Mas nada disso foi possível sozinho. Além dos meus alunos como grandes incentivadores, divulgadores, reprodutores, contei com o apoio de amigos, familiares, parceiros, dentre eles: César Borralho, Claudio Zannonni, Marcelo Cheche, Ana Cristina Teodoro, Patrícia Luzio, Marcos Muniz, Augusto Venturoso, Tonny Araújo, Veronica Coutinho, Thays Barbosa, José Antonio Basto, Luiz Fernando Pinheiro, Ingrid Campelo, Jeanne Sousa da Silva, Marcos Rogério Feitosa de Araújo, Jackson Ronnie Sá Silva, Adonay Ramos Moreira, De Moraes, Álvaro Moreira e Lucía Tugeiro de Paula Borralho, minha filha mais velha em seu primeiro poema, à época com apenas 07 anos. Todos eles publicaram textos, aos quais agradeço e sou muito grato pela parceria, além dos seguidores de vários lugares, não só do Maranhão, Brasil e de vários lugares do mundo, mesmo sendo escrito em língua portuguesa-brasileira e sem olvidar dos revisores, tais como: César Borralho, Patrícia Luzio, Liana Márcia, Claunisio Amorim Carvalho, Maristela  Andrade, Dulce Maurilia.

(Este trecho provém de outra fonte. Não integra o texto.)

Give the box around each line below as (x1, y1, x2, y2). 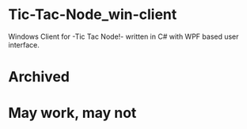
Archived (8, 68, 70, 86)
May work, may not (8, 104, 137, 122)
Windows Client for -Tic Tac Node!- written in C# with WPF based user (8, 32, 239, 41)
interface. (8, 40, 40, 49)
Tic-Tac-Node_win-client (8, 6, 177, 24)
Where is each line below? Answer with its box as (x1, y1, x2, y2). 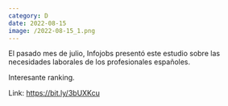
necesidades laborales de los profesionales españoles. (8, 57, 191, 67)
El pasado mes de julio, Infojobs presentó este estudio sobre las (8, 49, 220, 59)
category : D (8, 11, 48, 20)
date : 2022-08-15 (8, 19, 67, 27)
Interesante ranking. (8, 73, 75, 83)
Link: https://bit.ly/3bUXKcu (8, 88, 101, 98)
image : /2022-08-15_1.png (8, 26, 95, 35)
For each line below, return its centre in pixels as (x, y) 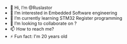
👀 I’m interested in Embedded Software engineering (63, 13)
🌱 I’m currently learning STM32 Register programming (66, 18)
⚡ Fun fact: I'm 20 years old (39, 36)
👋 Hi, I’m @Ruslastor (31, 8)
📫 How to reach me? (32, 29)

Questões pessoais me fizeram frear a escrita, e, quando por vezes tive intento de voltar em pleno vapor, o mundo já estava muito diferente, digo, mais diferente ainda: dominado por linguagens cifradas, memes, fake news, whatsapp, num alarido aturdido, de difícil legibilidade. Isso não é vitimismo, nem justificativa, é recolhimento.

Tenho ainda em mente o projeto da publicação do último livro da trilogia: Versura – transição planetária, sem data para lançamento. Transição planetária é um conceito polissêmico e interpretado de diferentes formas; desde a astronomia, passando pelos Vedas (apunishads), Brahmanis, algumas sociedades africanas, pelo judaísmo, pelos cristianismos esotéricos e seculares, pelos maias, pelos indígenas hopis dos Estados Unidos, pelos incas, astecas, pelo espiritismo e diferentes esoterismos, dentre outras leituras, tradições e práticas espiritualistas. 

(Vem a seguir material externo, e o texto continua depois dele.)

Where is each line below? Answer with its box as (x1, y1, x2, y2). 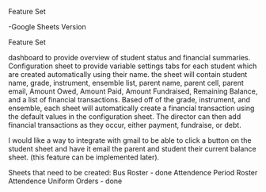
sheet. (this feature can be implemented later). (8, 152, 160, 162)
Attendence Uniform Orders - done (8, 176, 123, 186)
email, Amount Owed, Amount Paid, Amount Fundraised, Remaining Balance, (8, 86, 258, 96)
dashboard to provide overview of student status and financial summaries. (8, 53, 251, 62)
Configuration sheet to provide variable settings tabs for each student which (8, 61, 257, 71)
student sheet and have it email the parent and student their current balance (8, 144, 257, 153)
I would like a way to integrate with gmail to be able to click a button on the (8, 136, 252, 145)
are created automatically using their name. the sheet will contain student (8, 70, 248, 79)
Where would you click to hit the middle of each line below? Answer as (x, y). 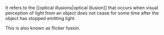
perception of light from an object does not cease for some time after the (82, 13)
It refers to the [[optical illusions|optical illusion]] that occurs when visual (82, 8)
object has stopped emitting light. (40, 18)
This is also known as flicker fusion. (43, 28)
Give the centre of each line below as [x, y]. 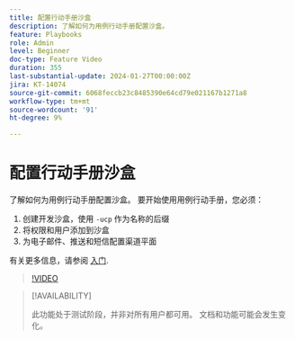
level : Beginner [40, 51]
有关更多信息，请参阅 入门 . [59, 261]
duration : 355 [36, 68]
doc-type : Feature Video [56, 59]
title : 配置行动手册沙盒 [50, 18]
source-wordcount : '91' [54, 110]
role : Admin [31, 43]
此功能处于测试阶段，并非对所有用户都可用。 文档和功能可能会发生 [155, 315]
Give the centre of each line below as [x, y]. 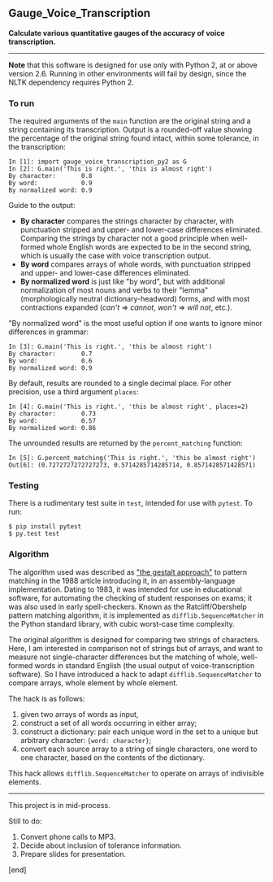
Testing [24, 485]
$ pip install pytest [45, 527]
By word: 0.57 [52, 421]
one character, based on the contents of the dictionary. [113, 757]
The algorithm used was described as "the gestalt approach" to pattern [128, 571]
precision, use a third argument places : [74, 392]
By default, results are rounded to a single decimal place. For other [120, 383]
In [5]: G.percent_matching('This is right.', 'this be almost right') [132, 458]

Para mim, transição planetária é o processo endógeno pelo qual o cosmos, em que os planetas (orbes) estão imersos, passa, mudando continuamente sua estrutura de funcionamento, ampliando-se, esticando-se, emulando novas possibilidades reinventivas de si mesmo, trazendo consigo todos os aspectos e elementos derivados dele, ou seja, tudo o que emana do cosmo muda porque é constituído de mudança contínua. O sol muda, as luas, os planetas, os buracos negros, as galáxias, os sistemas solares, cometas, satélites, meteoros, as estrelas, etc. E como a existência da vida é derivada dela, porque só existe em virtude de tais astros, sofre ação em seus sistemas biológicos, unicelulares, celulares, nos DNA's, partículas, átomos etc. A relação que a vida estabelece com essas componentes desenvolve a consciência, que se faz a partir da experiência entificada nas relações sociais, nas linguagens, no pensamento, na cultura, na história. Como somos dominados pelos 05 sentidos (visão, audição, paladar, tato e olfato) e como desenvolvemos a linguagem sígnica de tudo o que “existe”, taxionomizando, dando nomes, sentidos e interpretações, nos tornamos a medida de todas as coisas. Mas acredito piamente que, para além dos limites de nossos 05 sentidos, há muito mais o que se descobrir e compreender, e dentre esses enigmas estão o sentido da vida, de onde viemos, por que existimos, o que somos, o que estamos fazendo, quais sentidos atribuímos à vida.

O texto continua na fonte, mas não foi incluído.